Would you write out every entry exactly, but without the pictures?

++++ Data shown

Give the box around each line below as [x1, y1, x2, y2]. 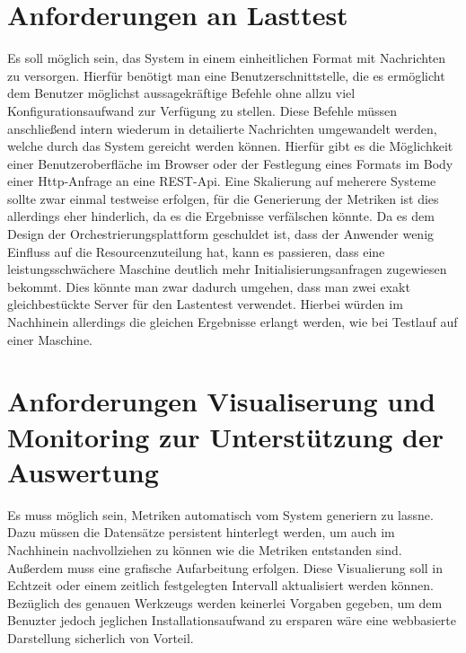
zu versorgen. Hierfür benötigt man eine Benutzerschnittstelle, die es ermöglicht [7, 66, 445, 84]
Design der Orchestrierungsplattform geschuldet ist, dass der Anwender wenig [7, 225, 435, 243]
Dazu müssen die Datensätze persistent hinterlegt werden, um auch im [7, 523, 395, 542]
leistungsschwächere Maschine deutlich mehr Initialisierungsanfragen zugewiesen [7, 260, 447, 278]
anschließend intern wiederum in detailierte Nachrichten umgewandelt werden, [7, 119, 437, 137]
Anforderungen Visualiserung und [7, 383, 436, 419]
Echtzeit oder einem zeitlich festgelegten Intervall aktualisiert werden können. [7, 576, 434, 595]
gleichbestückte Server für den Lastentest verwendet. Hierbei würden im [7, 295, 403, 313]
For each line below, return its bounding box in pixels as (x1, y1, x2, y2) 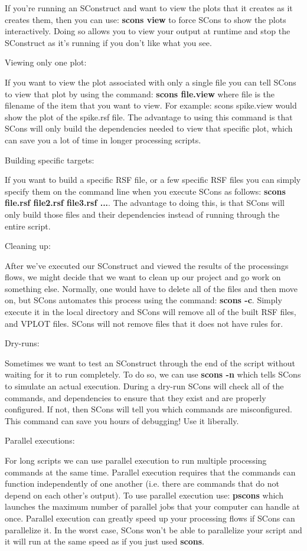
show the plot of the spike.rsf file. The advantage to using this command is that (5, 110, 293, 123)
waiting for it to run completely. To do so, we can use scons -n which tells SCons (5, 368, 301, 381)
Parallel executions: (5, 434, 75, 447)
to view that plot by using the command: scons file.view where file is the (5, 87, 275, 100)
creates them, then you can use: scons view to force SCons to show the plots (5, 13, 286, 25)
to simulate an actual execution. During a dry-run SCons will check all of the (5, 380, 284, 392)
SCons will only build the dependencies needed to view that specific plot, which (5, 122, 293, 135)
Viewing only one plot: (5, 56, 87, 68)
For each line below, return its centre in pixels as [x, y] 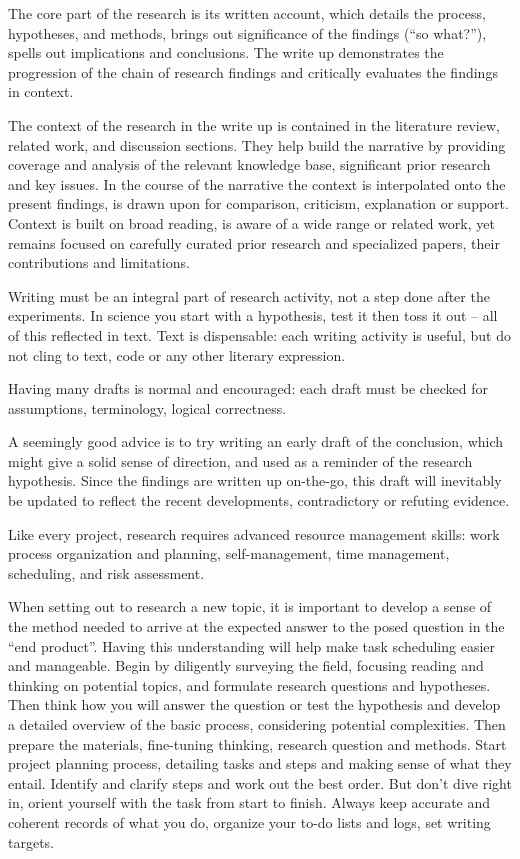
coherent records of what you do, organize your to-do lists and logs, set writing [249, 821]
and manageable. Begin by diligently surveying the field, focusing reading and [246, 665]
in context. [41, 91]
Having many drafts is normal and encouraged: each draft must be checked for [248, 388]
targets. [31, 841]
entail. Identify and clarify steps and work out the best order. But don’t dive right [260, 782]
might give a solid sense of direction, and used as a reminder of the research [240, 460]
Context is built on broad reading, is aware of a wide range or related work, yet [251, 222]
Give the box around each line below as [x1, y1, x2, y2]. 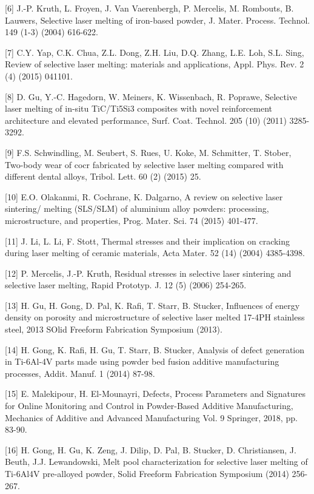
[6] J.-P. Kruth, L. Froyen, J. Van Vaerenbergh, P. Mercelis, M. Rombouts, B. [5, 2, 294, 14]
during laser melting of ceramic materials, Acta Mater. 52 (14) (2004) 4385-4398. [5, 246, 305, 259]
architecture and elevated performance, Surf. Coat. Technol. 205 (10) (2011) [5, 113, 287, 126]
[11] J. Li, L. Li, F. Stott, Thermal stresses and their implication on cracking [5, 234, 290, 247]
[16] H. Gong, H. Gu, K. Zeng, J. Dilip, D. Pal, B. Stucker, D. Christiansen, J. [5, 443, 296, 456]
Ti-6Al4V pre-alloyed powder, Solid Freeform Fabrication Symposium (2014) [5, 467, 289, 479]
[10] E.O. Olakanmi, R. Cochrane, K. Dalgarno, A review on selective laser [5, 190, 283, 203]
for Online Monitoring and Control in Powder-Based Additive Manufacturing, [5, 399, 293, 412]
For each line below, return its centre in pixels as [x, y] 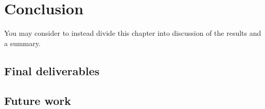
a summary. [22, 43]
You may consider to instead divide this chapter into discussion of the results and [133, 33]
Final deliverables [52, 70]
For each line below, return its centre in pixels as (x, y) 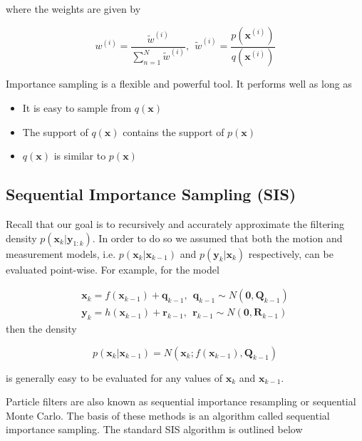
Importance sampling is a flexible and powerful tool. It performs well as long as (179, 84)
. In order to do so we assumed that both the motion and (217, 238)
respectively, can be (291, 253)
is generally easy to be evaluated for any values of (114, 377)
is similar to (80, 156)
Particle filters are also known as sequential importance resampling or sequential (181, 401)
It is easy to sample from (77, 108)
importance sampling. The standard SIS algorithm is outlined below (154, 429)
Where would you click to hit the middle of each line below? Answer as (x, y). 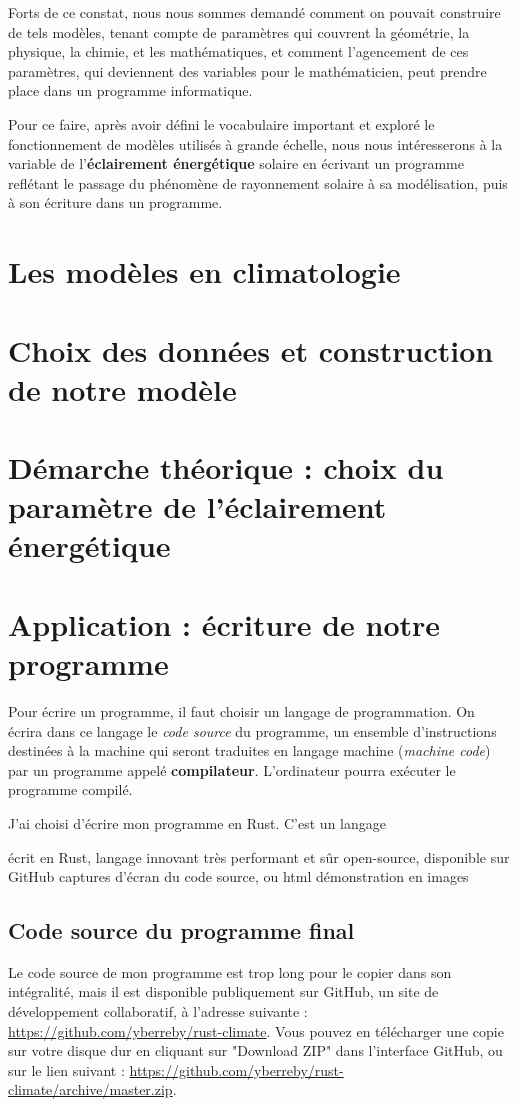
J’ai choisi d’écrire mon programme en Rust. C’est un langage (197, 822)
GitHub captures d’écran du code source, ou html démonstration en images (238, 876)
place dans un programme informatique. (130, 90)
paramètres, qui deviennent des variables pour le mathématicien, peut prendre (247, 70)
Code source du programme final (181, 930)
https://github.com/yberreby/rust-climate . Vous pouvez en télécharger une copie (256, 1030)
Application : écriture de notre (224, 623)
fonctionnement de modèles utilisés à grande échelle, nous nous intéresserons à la (255, 143)
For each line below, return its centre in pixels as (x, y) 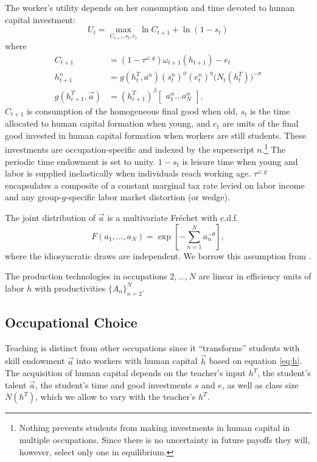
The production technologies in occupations (86, 276)
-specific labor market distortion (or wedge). (148, 197)
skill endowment (35, 361)
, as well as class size (260, 384)
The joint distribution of (51, 217)
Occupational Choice (71, 322)
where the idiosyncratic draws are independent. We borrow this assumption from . (158, 255)
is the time (270, 110)
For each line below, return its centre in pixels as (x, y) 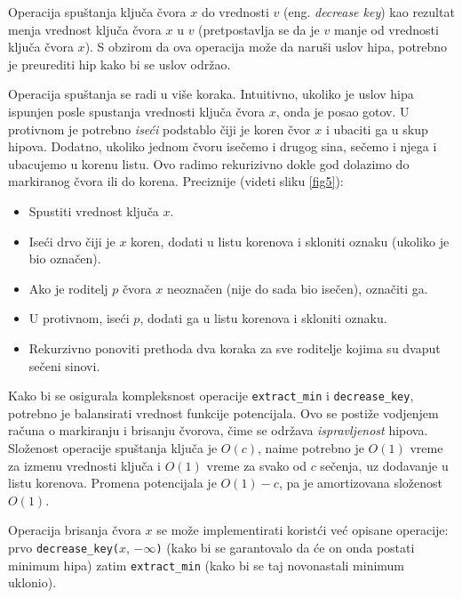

++++++++

### Exercise response
Give the box around each line below as [x1, y1, x2, y2]. 
zu versorgen. Hierfür benötigt man eine Benutzerschnittstelle, die es ermöglicht [7, 66, 445, 84]
Design der Orchestrierungsplattform geschuldet ist, dass der Anwender wenig [7, 225, 435, 243]
Dazu müssen die Datensätze persistent hinterlegt werden, um auch im [7, 523, 395, 542]
leistungsschwächere Maschine deutlich mehr Initialisierungsanfragen zugewiesen [7, 260, 447, 278]
anschließend intern wiederum in detailierte Nachrichten umgewandelt werden, [7, 119, 437, 137]
Anforderungen Visualiserung und [7, 383, 436, 419]
Echtzeit oder einem zeitlich festgelegten Intervall aktualisiert werden können. [7, 576, 434, 595]
gleichbestückte Server für den Lastentest verwendet. Hierbei würden im [7, 295, 403, 313]
For each line below, return its bounding box in pixels as (x1, y1, x2, y2) 
show the plot of the spike.rsf file. The advantage to using this command is that (5, 110, 293, 123)
waiting for it to run completely. To do so, we can use scons -n which tells SCons (5, 368, 301, 381)
Parallel executions: (5, 434, 75, 447)
to view that plot by using the command: scons file.view where file is the (5, 87, 275, 100)
creates them, then you can use: scons view to force SCons to show the plots (5, 13, 286, 25)
to simulate an actual execution. During a dry-run SCons will check all of the (5, 380, 284, 392)
SCons will only build the dependencies needed to view that specific plot, which (5, 122, 293, 135)
Viewing only one plot: (5, 56, 87, 68)
For each line below, return its centre in pixels as [x, y] 
coherent records of what you do, organize your to-do lists and logs, set writing [249, 821]
and manageable. Begin by diligently surveying the field, focusing reading and [246, 665]
in context. [41, 91]
Having many drafts is normal and encouraged: each draft must be checked for [248, 388]
targets. [31, 841]
entail. Identify and clarify steps and work out the best order. But don’t dive right [260, 782]
might give a solid sense of direction, and used as a reminder of the research [240, 460]
Context is built on broad reading, is aware of a wide range or related work, yet [251, 222]
Give the box around each line below as [x1, y1, x2, y2]. 
[6] J.-P. Kruth, L. Froyen, J. Van Vaerenbergh, P. Mercelis, M. Rombouts, B. [5, 2, 294, 14]
during laser melting of ceramic materials, Acta Mater. 52 (14) (2004) 4385-4398. [5, 246, 305, 259]
architecture and elevated performance, Surf. Coat. Technol. 205 (10) (2011) [5, 113, 287, 126]
[11] J. Li, L. Li, F. Stott, Thermal stresses and their implication on cracking [5, 234, 290, 247]
[16] H. Gong, H. Gu, K. Zeng, J. Dilip, D. Pal, B. Stucker, D. Christiansen, J. [5, 443, 296, 456]
Ti-6Al4V pre-alloyed powder, Solid Freeform Fabrication Symposium (2014) [5, 467, 289, 479]
[10] E.O. Olakanmi, R. Cochrane, K. Dalgarno, A review on selective laser [5, 190, 283, 203]
for Online Monitoring and Control in Powder-Based Additive Manufacturing, [5, 399, 293, 412]
For each line below, return its centre in pixels as [x, y] 
a summary. [22, 43]
You may consider to instead divide this chapter into discussion of the results and [133, 33]
Final deliverables [52, 70]
For each line below, return its centre in pixels as (x, y) 
Importance sampling is a flexible and powerful tool. It performs well as long as (179, 84)
. In order to do so we assumed that both the motion and (217, 238)
respectively, can be (291, 253)
is generally easy to be evaluated for any values of (114, 377)
is similar to (80, 156)
Particle filters are also known as sequential importance resampling or sequential (181, 401)
It is easy to sample from (77, 108)
importance sampling. The standard SIS algorithm is outlined below (154, 429)
Where would you click to hit the middle of each line below? Answer as (x, y). 
J’ai choisi d’écrire mon programme en Rust. C’est un langage (197, 822)
GitHub captures d’écran du code source, ou html démonstration en images (238, 876)
place dans un programme informatique. (130, 90)
paramètres, qui deviennent des variables pour le mathématicien, peut prendre (247, 70)
Code source du programme final (181, 930)
https://github.com/yberreby/rust-climate . Vous pouvez en télécharger une copie (256, 1030)
Application : écriture de notre (224, 623)
fonctionnement de modèles utilisés à grande échelle, nous nous intéresserons à la (255, 143)
For each line below, return its centre in pixels as (x, y) 
The production technologies in occupations (86, 276)
-specific labor market distortion (or wedge). (148, 197)
skill endowment (35, 361)
, as well as class size (260, 384)
The joint distribution of (51, 217)
Occupational Choice (71, 322)
where the idiosyncratic draws are independent. We borrow this assumption from . (158, 255)
is the time (270, 110)
For each line below, return its centre in pixels as (x, y) 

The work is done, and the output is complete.